Exercise details: Tally the lines below that contain the word "Marketing". Only the total should be given.

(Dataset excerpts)

-*-*-

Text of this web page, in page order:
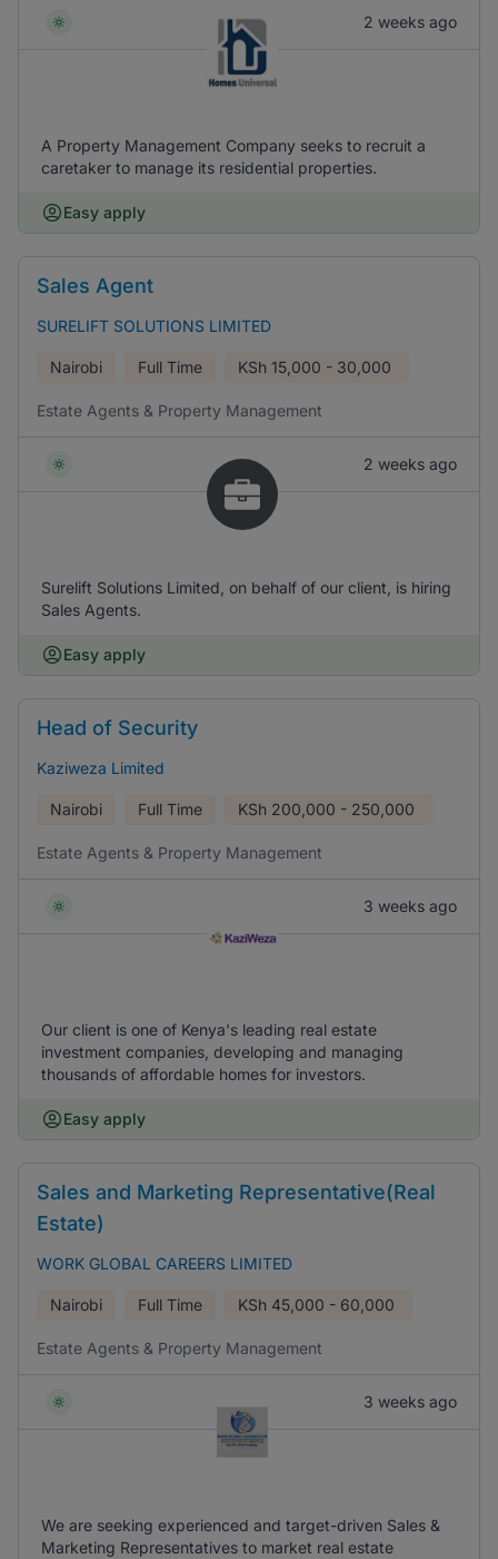
2 weeks ago
A Property Management Company seeks to recruit a
caretaker to manage its residential properties.
Easy apply
Sales Agent
SURELIFT SOLUTIONS LIMITED
Nairobi Full Time KSh 15,000 - 30,000
Estate Agents & Property Management
2 weeks ago
Surelift Solutions Limited, on behalf of our client, is hiring
Sales Agents.
Easy apply
Head of Security
Kaziweza Limited
Nairobi Full Time KSh 200,000 - 250,000
Estate Agents & Property Management
3 weeks ago
Our client is one of Kenya's leading real estate
investment companies, developing and managing
thousands of affordable homes for investors.
Easy apply
Sales and Marketing Representative(Real
Estate)
WORK GLOBAL CAREERS LIMITED
Nairobi Full Time KSh 45,000 - 60,000
Estate Agents & Property Management
3 weeks ago
We are seeking experienced and target-driven Sales &
Marketing Representatives to market real estate
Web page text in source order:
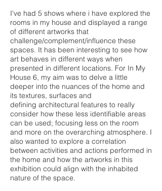
I've had 5 shows where i have explored the
rooms in my house and displayed a range
of different artworks that
challenge/complement/influence these
spaces. It has been interesting to see how
art behaves in different ways when
presented in different locations. For In My
House 6, my aim was to delve a little
deeper into the nuances of the home and
its textures, surfaces and
defining architectural features to really
consider how these less identifiable areas
can be used; focusing less on the room
and more on the overarching atmosphere. I
also wanted to explore a correlation
between activities and actions performed in
the home and how the artworks in this
exhibition could align with the inhabited
nature of the space.
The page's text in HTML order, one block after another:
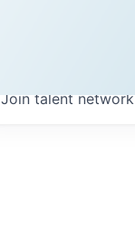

-*-*-

Response to this task: 2